_DIRECTIONS_
Some of the lines below need repeating. Reproduce exactly those between the lines holding "registrados en la" and "Development Life-cycle (39, 731, 139, 743)", inclusive.

Stored data
[Start of section]

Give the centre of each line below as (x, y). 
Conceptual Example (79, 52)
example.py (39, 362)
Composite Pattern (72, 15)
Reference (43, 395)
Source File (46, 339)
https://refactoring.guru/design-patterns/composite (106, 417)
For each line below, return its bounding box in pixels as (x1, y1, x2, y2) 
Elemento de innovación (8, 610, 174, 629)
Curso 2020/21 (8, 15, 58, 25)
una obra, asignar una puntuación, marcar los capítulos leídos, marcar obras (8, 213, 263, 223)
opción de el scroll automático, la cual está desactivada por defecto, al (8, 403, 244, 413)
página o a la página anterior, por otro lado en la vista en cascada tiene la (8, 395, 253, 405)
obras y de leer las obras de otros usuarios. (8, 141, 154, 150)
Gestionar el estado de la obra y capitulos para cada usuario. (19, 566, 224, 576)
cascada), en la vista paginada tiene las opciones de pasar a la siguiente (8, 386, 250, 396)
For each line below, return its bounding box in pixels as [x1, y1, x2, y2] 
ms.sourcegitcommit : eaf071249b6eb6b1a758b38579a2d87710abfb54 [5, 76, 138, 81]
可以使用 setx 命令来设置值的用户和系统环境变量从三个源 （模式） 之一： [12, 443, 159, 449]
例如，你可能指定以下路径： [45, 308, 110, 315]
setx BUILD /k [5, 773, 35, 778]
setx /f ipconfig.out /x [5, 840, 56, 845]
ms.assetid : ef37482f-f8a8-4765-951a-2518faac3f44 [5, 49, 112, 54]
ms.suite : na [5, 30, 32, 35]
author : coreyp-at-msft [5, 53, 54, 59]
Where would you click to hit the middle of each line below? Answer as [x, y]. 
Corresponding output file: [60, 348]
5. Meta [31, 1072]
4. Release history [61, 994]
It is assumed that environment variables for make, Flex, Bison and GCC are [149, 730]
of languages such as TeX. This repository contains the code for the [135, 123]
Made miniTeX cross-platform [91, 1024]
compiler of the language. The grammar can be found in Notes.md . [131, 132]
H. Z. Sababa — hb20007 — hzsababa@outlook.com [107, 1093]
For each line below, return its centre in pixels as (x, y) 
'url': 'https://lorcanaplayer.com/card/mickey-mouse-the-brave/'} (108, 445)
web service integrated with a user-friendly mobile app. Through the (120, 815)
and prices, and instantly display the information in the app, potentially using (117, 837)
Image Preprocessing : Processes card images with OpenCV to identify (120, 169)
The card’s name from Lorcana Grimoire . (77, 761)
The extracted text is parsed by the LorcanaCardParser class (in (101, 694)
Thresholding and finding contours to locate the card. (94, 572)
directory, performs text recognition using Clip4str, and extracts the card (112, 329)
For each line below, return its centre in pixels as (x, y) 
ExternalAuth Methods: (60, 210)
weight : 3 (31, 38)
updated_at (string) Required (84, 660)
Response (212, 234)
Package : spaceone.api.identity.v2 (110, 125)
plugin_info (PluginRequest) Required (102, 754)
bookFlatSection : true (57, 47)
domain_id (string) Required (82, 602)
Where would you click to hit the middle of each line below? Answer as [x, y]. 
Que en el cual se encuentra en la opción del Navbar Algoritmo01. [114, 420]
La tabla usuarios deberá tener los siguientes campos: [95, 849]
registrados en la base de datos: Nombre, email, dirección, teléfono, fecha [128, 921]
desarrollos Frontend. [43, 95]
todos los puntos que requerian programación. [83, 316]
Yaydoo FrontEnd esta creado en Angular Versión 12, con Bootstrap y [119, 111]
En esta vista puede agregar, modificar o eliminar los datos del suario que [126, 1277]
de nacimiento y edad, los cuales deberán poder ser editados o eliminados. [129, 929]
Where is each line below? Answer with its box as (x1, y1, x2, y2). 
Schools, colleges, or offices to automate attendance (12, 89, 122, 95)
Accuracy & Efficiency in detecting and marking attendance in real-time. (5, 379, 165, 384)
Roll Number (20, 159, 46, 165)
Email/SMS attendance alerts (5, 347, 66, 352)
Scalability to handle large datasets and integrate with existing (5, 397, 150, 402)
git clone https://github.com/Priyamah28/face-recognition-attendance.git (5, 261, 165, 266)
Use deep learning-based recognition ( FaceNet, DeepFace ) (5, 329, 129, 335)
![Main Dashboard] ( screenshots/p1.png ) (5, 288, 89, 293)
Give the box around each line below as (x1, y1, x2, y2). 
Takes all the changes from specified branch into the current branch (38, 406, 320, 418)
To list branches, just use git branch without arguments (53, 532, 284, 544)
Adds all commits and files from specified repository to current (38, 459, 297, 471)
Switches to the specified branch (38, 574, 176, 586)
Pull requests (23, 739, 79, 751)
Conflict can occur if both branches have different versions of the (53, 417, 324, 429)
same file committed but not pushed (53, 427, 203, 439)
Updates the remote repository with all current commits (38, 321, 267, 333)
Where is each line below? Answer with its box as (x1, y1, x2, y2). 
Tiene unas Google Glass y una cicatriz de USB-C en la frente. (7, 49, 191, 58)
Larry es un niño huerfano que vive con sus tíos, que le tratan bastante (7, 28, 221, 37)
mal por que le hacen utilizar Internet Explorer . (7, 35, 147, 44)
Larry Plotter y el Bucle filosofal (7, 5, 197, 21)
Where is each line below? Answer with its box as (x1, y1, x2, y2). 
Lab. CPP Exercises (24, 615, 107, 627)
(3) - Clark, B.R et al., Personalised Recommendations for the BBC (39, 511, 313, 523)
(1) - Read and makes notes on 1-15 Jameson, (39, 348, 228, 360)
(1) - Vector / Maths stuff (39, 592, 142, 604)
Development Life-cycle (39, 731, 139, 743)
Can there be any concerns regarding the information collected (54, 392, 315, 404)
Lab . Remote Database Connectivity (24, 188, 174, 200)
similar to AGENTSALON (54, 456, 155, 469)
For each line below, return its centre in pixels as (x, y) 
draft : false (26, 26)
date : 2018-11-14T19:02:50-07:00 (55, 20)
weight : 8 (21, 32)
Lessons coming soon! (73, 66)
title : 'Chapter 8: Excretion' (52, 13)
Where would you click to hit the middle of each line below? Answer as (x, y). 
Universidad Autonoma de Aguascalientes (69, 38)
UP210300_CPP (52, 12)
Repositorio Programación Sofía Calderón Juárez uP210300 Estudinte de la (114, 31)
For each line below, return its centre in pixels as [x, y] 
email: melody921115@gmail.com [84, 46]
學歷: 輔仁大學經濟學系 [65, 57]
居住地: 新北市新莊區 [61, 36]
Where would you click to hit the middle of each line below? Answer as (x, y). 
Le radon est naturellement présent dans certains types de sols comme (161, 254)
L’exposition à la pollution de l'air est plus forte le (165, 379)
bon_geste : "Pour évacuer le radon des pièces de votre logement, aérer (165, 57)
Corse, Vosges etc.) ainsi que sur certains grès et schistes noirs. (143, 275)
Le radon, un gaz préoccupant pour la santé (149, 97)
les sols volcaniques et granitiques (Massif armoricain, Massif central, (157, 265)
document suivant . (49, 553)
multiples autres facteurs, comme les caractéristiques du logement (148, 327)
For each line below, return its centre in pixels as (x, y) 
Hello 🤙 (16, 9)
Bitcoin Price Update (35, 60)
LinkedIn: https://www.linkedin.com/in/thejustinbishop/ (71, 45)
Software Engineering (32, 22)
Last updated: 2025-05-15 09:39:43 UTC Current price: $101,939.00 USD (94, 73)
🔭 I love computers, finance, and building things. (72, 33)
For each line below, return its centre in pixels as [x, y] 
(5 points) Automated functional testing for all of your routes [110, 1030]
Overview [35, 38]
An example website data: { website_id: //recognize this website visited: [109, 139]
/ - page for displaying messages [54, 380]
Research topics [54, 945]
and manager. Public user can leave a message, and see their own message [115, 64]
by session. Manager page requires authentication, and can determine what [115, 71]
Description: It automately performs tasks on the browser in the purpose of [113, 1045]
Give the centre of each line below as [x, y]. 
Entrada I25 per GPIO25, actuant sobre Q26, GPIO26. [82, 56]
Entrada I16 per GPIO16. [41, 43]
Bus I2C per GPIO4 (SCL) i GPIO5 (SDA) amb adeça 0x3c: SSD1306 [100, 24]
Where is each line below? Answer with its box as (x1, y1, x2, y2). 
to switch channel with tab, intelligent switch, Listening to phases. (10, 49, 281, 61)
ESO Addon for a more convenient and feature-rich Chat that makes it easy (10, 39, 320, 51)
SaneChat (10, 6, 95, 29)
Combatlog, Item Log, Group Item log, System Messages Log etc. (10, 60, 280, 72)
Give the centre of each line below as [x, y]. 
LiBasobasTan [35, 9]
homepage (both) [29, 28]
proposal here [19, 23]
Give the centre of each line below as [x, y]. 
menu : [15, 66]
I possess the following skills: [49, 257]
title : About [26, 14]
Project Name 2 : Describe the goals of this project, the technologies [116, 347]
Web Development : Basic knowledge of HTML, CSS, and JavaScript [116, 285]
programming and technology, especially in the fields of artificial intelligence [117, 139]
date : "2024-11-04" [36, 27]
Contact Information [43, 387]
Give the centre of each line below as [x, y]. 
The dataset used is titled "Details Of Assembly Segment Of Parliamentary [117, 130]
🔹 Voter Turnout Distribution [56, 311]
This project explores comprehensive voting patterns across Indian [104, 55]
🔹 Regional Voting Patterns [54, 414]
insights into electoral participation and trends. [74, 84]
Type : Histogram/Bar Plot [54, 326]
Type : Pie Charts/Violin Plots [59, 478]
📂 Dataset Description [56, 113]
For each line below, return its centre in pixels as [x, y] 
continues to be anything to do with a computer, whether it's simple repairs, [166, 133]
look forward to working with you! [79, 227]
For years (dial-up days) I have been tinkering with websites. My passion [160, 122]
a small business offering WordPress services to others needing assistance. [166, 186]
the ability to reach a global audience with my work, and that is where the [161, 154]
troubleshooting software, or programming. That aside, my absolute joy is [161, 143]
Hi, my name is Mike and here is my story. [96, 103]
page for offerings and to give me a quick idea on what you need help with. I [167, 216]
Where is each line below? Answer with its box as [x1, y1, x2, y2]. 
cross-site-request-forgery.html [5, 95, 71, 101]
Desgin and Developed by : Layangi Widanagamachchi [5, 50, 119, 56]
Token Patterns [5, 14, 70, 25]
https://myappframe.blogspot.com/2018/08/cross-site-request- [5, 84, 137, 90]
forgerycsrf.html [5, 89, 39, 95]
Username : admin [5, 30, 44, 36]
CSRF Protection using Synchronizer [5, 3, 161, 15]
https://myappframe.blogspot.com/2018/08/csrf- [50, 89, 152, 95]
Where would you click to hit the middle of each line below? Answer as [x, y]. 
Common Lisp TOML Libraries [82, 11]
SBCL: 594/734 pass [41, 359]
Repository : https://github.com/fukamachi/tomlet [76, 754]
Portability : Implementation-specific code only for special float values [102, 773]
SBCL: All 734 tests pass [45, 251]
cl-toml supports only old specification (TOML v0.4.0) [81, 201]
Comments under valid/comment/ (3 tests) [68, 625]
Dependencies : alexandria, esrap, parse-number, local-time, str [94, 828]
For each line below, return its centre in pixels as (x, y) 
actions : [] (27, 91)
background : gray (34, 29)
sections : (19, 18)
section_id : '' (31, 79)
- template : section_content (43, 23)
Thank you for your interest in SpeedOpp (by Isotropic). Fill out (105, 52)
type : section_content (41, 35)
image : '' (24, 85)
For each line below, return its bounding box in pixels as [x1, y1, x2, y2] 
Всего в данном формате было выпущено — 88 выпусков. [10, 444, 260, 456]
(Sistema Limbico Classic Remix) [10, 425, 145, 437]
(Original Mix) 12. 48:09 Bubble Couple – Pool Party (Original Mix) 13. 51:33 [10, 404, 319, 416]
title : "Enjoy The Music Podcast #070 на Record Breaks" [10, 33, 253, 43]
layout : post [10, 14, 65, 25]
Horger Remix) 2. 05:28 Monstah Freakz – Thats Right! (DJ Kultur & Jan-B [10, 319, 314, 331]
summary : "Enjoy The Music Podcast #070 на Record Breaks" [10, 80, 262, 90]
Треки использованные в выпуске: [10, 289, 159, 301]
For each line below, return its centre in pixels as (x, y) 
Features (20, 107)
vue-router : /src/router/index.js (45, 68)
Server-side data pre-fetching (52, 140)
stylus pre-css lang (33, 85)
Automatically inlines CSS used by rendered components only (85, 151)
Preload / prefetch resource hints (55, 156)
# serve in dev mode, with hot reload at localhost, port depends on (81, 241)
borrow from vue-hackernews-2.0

[End of section]

_RESPONSE TO THIS EXERCISE_
registrados en la base de datos: Nombre, email, dirección, teléfono, fecha [128, 921]
desarrollos Frontend. [43, 95]
todos los puntos que requerian programación. [83, 316]
Yaydoo FrontEnd esta creado en Angular Versión 12, con Bootstrap y [119, 111]
En esta vista puede agregar, modificar o eliminar los datos del suario que [126, 1277]
de nacimiento y edad, los cuales deberán poder ser editados o eliminados. [129, 929]
Where is each line below? Answer with its box as (x1, y1, x2, y2). 
Schools, colleges, or offices to automate attendance (12, 89, 122, 95)
Accuracy & Efficiency in detecting and marking attendance in real-time. (5, 379, 165, 384)
Roll Number (20, 159, 46, 165)
Email/SMS attendance alerts (5, 347, 66, 352)
Scalability to handle large datasets and integrate with existing (5, 397, 150, 402)
git clone https://github.com/Priyamah28/face-recognition-attendance.git (5, 261, 165, 266)
Use deep learning-based recognition ( FaceNet, DeepFace ) (5, 329, 129, 335)
![Main Dashboard] ( screenshots/p1.png ) (5, 288, 89, 293)
Give the box around each line below as (x1, y1, x2, y2). 
Takes all the changes from specified branch into the current branch (38, 406, 320, 418)
To list branches, just use git branch without arguments (53, 532, 284, 544)
Adds all commits and files from specified repository to current (38, 459, 297, 471)
Switches to the specified branch (38, 574, 176, 586)
Pull requests (23, 739, 79, 751)
Conflict can occur if both branches have different versions of the (53, 417, 324, 429)
same file committed but not pushed (53, 427, 203, 439)
Updates the remote repository with all current commits (38, 321, 267, 333)
Where is each line below? Answer with its box as (x1, y1, x2, y2). 
Tiene unas Google Glass y una cicatriz de USB-C en la frente. (7, 49, 191, 58)
Larry es un niño huerfano que vive con sus tíos, que le tratan bastante (7, 28, 221, 37)
mal por que le hacen utilizar Internet Explorer . (7, 35, 147, 44)
Larry Plotter y el Bucle filosofal (7, 5, 197, 21)
Where is each line below? Answer with its box as (x1, y1, x2, y2). 
Lab. CPP Exercises (24, 615, 107, 627)
(3) - Clark, B.R et al., Personalised Recommendations for the BBC (39, 511, 313, 523)
(1) - Read and makes notes on 1-15 Jameson, (39, 348, 228, 360)
(1) - Vector / Maths stuff (39, 592, 142, 604)
Development Life-cycle (39, 731, 139, 743)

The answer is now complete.